New research from the Association of Convenience Stores has shown how consumers feel about their local shops and how important they see them in helping manage their money.
As the nation faces a cost of living crisis, consumers see local shops as part of the solution to manage their money. The UK’s 46,000+ convenience stores have a unique reach into every community, providing a lifeline for thousands of people every day and especially over the last two years during the pandemic.
The research shows that being able to save money on fuel by walking to a local shop instead of driving to a larger store is seen as the most popular benefit of shopping locally. Figures from the 2021 Local Shop Report show that the majority (56%) of customers in local shops get there on foot, with over one in five (21%) visiting their local shop at least five times a week.
Key findings from the research include:
- 78% of consumers agree that using local shops is better for the environment because they don’t have to travel as far
- 61% of consumers agree that local shops help people save on multiple trips by providing a range of different services in one place
- 57% of consumers agree that local shops provide a convenient alternative to delivery apps like Deliveroo or Uber Eats
- 53% of consumers agree that buying little and often helps them manage food waste
ACS chief executive James Lowman said: “The cost of living crisis is affecting everyone’s decisions day to day, with consumers looking for simple ways to manage their money. Local shops are well placed to help their communities with the cost of living crisis, not just through their convenient locations, but by helping people manage food waste, save fuel, and providing local access to services like ATM machines. Thousands of retailers also have relationships with food banks and discounted grocery apps like Gander and Too Good to Go, as well as promoting Healthy Start cards for healthy food and milk that is a huge help for young mothers.

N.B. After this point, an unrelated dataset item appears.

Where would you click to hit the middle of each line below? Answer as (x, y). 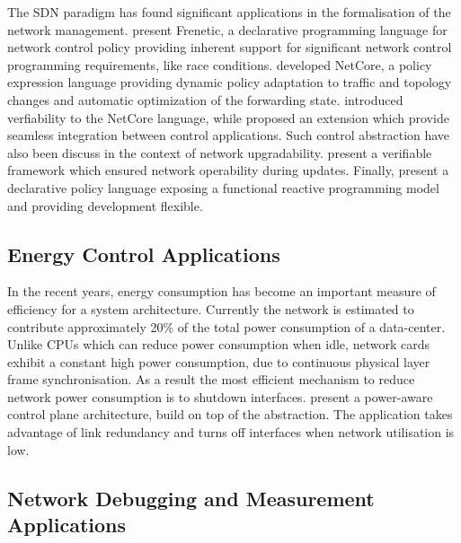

“Local shops’ commitment to helping their communities through the cost of living crisis is despite the ongoing cost of trading crisis that they’re currently facing. Retailers are reporting that they are doing everything they can to avoid putting prices up in the face of huge increases in energy costs, supply chain and delivery costs, insurance premiums and employment costs and instead are looking at every inch of their businesses to see where they can make small savings that will allow them to keep trading competitively.”